Mentally, I don’t want to have such a strong identity-affinity to Egypt. I have serious issues with the place. But it’s not only that. I also happen to think that human beings should be able to belong wherever they feel safe and at home. That would mean I should also identify as American. But I don’t. It should also mean that I’m beginning to identify as British. I don’t, simply because I’m not British. I haven’t been given that as a choice.
My dad was a staunch Egyptian. He criticized a million things about the country, its leaders, and many of its people. He did so until the day he died. Yet he refused American citizenship. He didn’t want to be anything but Egyptian no matter what the country did to him and it did a lot. My dad’s example has left something inside of me that I can’t remove no matter what I do.
But if I removed myself from my Dad’s teachings, what would I identify myself as? If I was raised somewhere else by different parents? If I lived for a longer period of time somewhere else? If I was born into a different religion? If I was exposed to different experiences? How different would I be from the Nadia I am now? Where is the core essence of Nadia irrespective of all the influences? Have you ever wondered that? I wonder about that all the time.
So I’m constantly trying to scratch beneath the surface and find my core.

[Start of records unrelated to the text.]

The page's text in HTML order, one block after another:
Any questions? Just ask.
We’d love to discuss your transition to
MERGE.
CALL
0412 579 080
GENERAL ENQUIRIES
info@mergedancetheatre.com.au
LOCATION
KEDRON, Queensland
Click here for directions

In my core, there is always motherhood.
But I’m not sure I’m Egyptian in my core. I think my core is much more universal than having a belonging to one single piece of land.

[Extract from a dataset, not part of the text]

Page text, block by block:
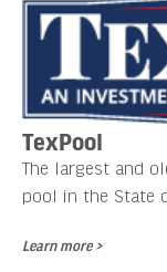
TexPool
The largest and
pool in the State
Learn more >

In my core, I think I am a person who doubts rather than a person who believes. I am a person who has more questions than blind-faith-like answers.

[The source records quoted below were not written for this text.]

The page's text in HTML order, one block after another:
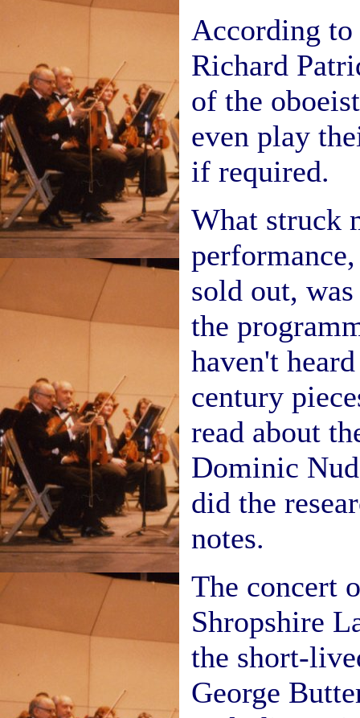
According to
Richard
of the
even play
if required.
What struck
sold out,
the
haven't
century
read about
Dominic
did the
notes.
The concert
Shropshire
the short-
George

In my core, I don’t even really find a woman as such. I just find a human being. I’m a human being who happens to be a woman and who happens to be comfortable in her skin as one.
Perhaps those are the values that a Nadia minus the influences would hold. Those are, at least, some of the values that I try to steer myself towards these days. And if ever I find myself going in a different direction I stop, I hold a pow-wow with my many selves, and we ask each other if we’re who we all really want to be.
Who do we really want to be? Is something holding us back? If so, what? I find that the only thing ever really holding me back from being the person I’d like to be is me.